Hint: For solving this question you should know about the relation of radius, circumference and diameter of a circle with one another or each other. And this relation is generally used for calculating the circumference or radius by each other. We know that the radius is half the diameter or we can say that the diameter is double its radius. And the circumference of a circle is equal to the product of diameter with $\pi $.

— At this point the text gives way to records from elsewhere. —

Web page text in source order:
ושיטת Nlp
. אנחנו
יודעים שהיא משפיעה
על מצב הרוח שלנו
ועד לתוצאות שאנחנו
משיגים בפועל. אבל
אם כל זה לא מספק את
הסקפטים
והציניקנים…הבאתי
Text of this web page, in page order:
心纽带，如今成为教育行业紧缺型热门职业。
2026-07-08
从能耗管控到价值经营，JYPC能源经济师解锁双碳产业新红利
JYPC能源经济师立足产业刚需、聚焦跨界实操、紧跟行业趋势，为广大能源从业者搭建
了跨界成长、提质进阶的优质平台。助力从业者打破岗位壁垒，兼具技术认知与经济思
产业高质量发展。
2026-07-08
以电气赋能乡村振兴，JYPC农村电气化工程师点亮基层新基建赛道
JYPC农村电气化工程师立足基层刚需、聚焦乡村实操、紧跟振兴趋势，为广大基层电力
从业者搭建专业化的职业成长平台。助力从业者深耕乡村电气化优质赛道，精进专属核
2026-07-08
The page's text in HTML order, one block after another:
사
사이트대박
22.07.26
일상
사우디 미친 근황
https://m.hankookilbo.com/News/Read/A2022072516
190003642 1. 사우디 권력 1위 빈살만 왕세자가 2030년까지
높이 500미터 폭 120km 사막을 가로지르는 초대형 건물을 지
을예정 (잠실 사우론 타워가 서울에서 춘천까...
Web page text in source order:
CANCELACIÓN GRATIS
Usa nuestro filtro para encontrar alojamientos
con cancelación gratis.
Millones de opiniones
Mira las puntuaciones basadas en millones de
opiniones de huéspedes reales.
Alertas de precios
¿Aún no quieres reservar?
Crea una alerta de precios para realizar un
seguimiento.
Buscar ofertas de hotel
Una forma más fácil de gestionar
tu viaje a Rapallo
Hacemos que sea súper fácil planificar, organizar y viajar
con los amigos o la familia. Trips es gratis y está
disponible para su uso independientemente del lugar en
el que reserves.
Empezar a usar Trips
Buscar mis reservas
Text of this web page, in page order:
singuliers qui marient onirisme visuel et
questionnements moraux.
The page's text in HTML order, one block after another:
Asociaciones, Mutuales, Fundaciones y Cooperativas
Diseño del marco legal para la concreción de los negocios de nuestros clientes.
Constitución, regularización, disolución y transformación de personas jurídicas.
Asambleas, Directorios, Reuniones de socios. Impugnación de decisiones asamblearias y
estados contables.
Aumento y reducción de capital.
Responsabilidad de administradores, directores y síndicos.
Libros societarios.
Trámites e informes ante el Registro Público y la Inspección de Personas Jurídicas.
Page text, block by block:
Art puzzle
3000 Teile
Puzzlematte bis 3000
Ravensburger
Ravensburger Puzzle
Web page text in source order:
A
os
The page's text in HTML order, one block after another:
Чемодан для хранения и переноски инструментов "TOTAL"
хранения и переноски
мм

Complete step by step answer:
In the question it is asked to determine the radius of a circle whose circumference is given as $28\pi $. If we look at the diagram then,

We can see in this that the radius is denoted by $r$. Diameter is denoted by $d$ and the outer side of the circle is known as the circumference where the circle ends up. As we know that the radius is always half of the diameter for a circle and we can say that the diameter of a circle is double of the radius. It means $r=\dfrac{d}{2}$ or $d=2r$.
The circumference of a circle is the product of the angle of a circle that is $2\pi $ and radius $r$. So, the circumference of a circle is equal to $2\pi r$.
According to our question, we have to find the radius of a circle. The circumference is given as $28\pi $. Since the circumference of the circle is $2\pi r$, so,
$\begin{align}
  & \Rightarrow 2\pi r=28\pi \\
 & \Rightarrow r=\dfrac{28}{2} \\
 & \Rightarrow r=14units \\
\end{align}$
Therefore, the radius of a circle whose circumference is $28\pi $ is 14 units.

Note: During solving this type of questions you should be careful of taking values of radius. The maximum time question asks for the area of the circle or the circumference of the circle and gives the value of the diameter and we have to convert it into radius. And the area of the circle is the total area which is covered by the circumference till the centre of the circle.